WHAT YOU ARE ASKED TO DO
From the first line to the last, please print the entries exactly, omitting pictures.

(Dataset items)
- - - -

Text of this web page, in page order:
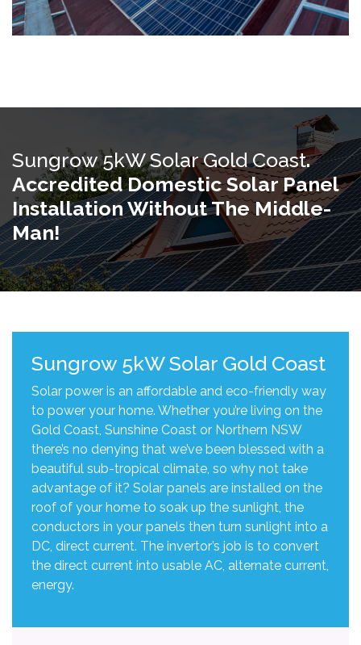
Sungrow 5kW Solar Gold Coast.
Accredited Domestic Solar Panel
Installation Without The Middle-
Man!
Sungrow 5kW Solar Gold Coast
Solar power is an affordable and eco-friendly way
to power your home. Whether you’re living on the
Gold Coast, Sunshine Coast or Northern NSW
there’s no denying that we’ve been blessed with a
beautiful sub-tropical climate, so why not take
advantage of it? Solar panels are installed on the
roof of your home to soak up the sunlight, the
conductors in your panels then turn sunlight into a
DC, direct current. The invertor’s job is to convert
the direct current into usable AC, alternate current,
energy.
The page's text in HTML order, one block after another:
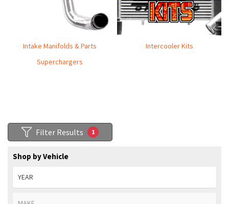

- - - -

WRITTEN ANSWER
Text of this web page, in page order:
Sungrow 5kW Solar Gold Coast.
Accredited Domestic Solar Panel
Installation Without The Middle-
Man!
Sungrow 5kW Solar Gold Coast
Solar power is an affordable and eco-friendly way
to power your home. Whether you’re living on the
Gold Coast, Sunshine Coast or Northern NSW
there’s no denying that we’ve been blessed with a
beautiful sub-tropical climate, so why not take
advantage of it? Solar panels are installed on the
roof of your home to soak up the sunlight, the
conductors in your panels then turn sunlight into a
DC, direct current. The invertor’s job is to convert
the direct current into usable AC, alternate current,
energy.
The page's text in HTML order, one block after another:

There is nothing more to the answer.